HOW TO COMPLETE THIS TASK:
Repeat all of the data below word for word, keeping no images.

EXTRACTED RECORDS:
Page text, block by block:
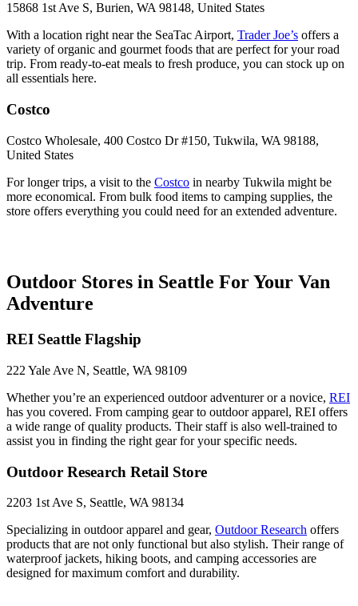
15868 1st Ave S, Burien, WA 98148, United States
With a location right near the SeaTac Airport, Trader Joe’s offers a
variety of organic and gourmet foods that are perfect for your road
trip. From ready-to-eat meals to fresh produce, you can stock up on
all essentials here.
Costco
Costco Wholesale, 400 Costco Dr #150, Tukwila, WA 98188,
United States
For longer trips, a visit to the Costco in nearby Tukwila might be
more economical. From bulk food items to camping supplies, the
store offers everything you could need for an extended adventure.
Outdoor Stores in Seattle For Your Van
Adventure
REI Seattle Flagship
222 Yale Ave N, Seattle, WA 98109
Whether you’re an experienced outdoor adventurer or a novice, REI
has you covered. From camping gear to outdoor apparel, REI offers
a wide range of quality products. Their staff is also well-trained to
assist you in finding the right gear for your specific needs.
Outdoor Research Retail Store
2203 1st Ave S, Seattle, WA 98134
Specializing in outdoor apparel and gear, Outdoor Research offers
products that are not only functional but also stylish. Their range of
waterproof jackets, hiking boots, and camping accessories are
designed for maximum comfort and durability.
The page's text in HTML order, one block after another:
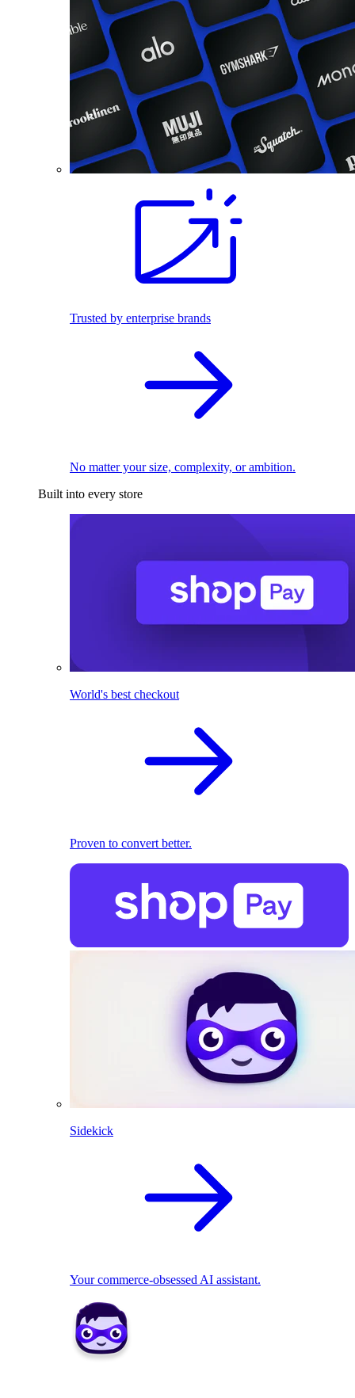
Trusted by enterprise brands
No matter your size, complexity, or ambition.
Built into every store
World's best checkout
Proven to convert better.
Sidekick
Your commerce-obsessed AI assistant.
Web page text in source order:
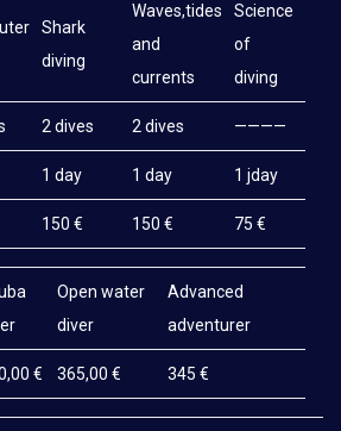
Shark
diving
Waves,tides
and
currents
Science
of
diving
2 dives 2 dives ————
1 day 1 day 1 jday
150 € 150 € 75 €
Open water
diver
Advanced
adventurer
€ 365,00 € 345 €
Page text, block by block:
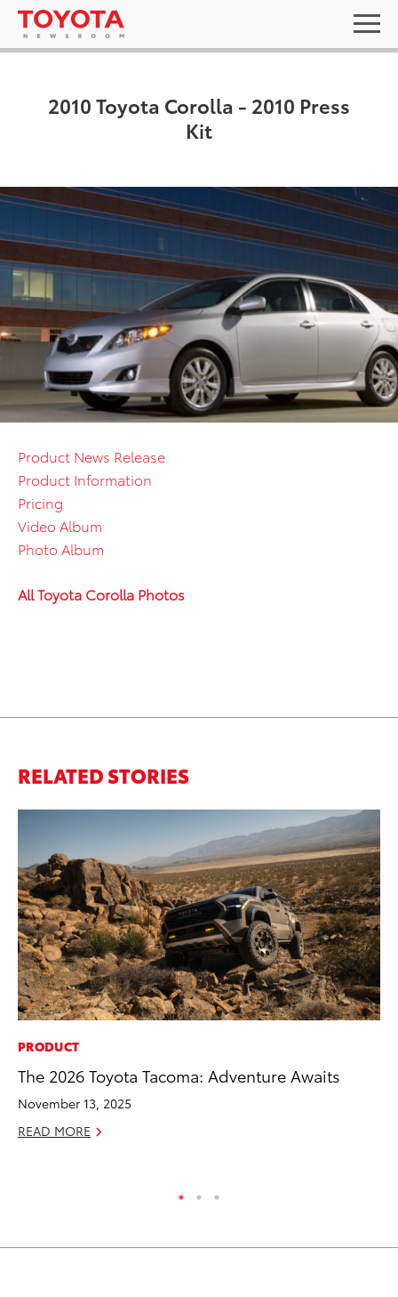
2010 Toyota Corolla - 2010 Press
Kit
Product News Release
Product Information
Pricing
Video Album
Photo Album
All Toyota Corolla Photos
RELATED STORIES
PRODUCT
The 2026 Toyota Tacoma: Adventure Awaits
November 13, 2025
READ MORE
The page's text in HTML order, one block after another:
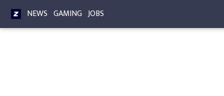
NEWS GAMING JOBS
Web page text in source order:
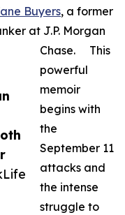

WRITTEN ANSWER:
Page text, block by block:
15868 1st Ave S, Burien, WA 98148, United States
With a location right near the SeaTac Airport, Trader Joe’s offers a
variety of organic and gourmet foods that are perfect for your road
trip. From ready-to-eat meals to fresh produce, you can stock up on
all essentials here.
Costco
Costco Wholesale, 400 Costco Dr #150, Tukwila, WA 98188,
United States
For longer trips, a visit to the Costco in nearby Tukwila might be
more economical. From bulk food items to camping supplies, the
store offers everything you could need for an extended adventure.
Outdoor Stores in Seattle For Your Van
Adventure
REI Seattle Flagship
222 Yale Ave N, Seattle, WA 98109
Whether you’re an experienced outdoor adventurer or a novice, REI
has you covered. From camping gear to outdoor apparel, REI offers
a wide range of quality products. Their staff is also well-trained to
assist you in finding the right gear for your specific needs.
Outdoor Research Retail Store
2203 1st Ave S, Seattle, WA 98134
Specializing in outdoor apparel and gear, Outdoor Research offers
products that are not only functional but also stylish. Their range of
waterproof jackets, hiking boots, and camping accessories are
designed for maximum comfort and durability.
The page's text in HTML order, one block after another:
Trusted by enterprise brands
No matter your size, complexity, or ambition.
Built into every store
World's best checkout
Proven to convert better.
Sidekick
Your commerce-obsessed AI assistant.
Web page text in source order:
Shark
diving
Waves,tides
and
currents
Science
of
diving
2 dives 2 dives ————
1 day 1 day 1 jday
150 € 150 € 75 €
Open water
diver
Advanced
adventurer
€ 365,00 € 345 €
Page text, block by block:
2010 Toyota Corolla - 2010 Press
Kit
Product News Release
Product Information
Pricing
Video Album
Photo Album
All Toyota Corolla Photos
RELATED STORIES
PRODUCT
The 2026 Toyota Tacoma: Adventure Awaits
November 13, 2025
READ MORE
The page's text in HTML order, one block after another:
NEWS GAMING JOBS
Web page text in source order:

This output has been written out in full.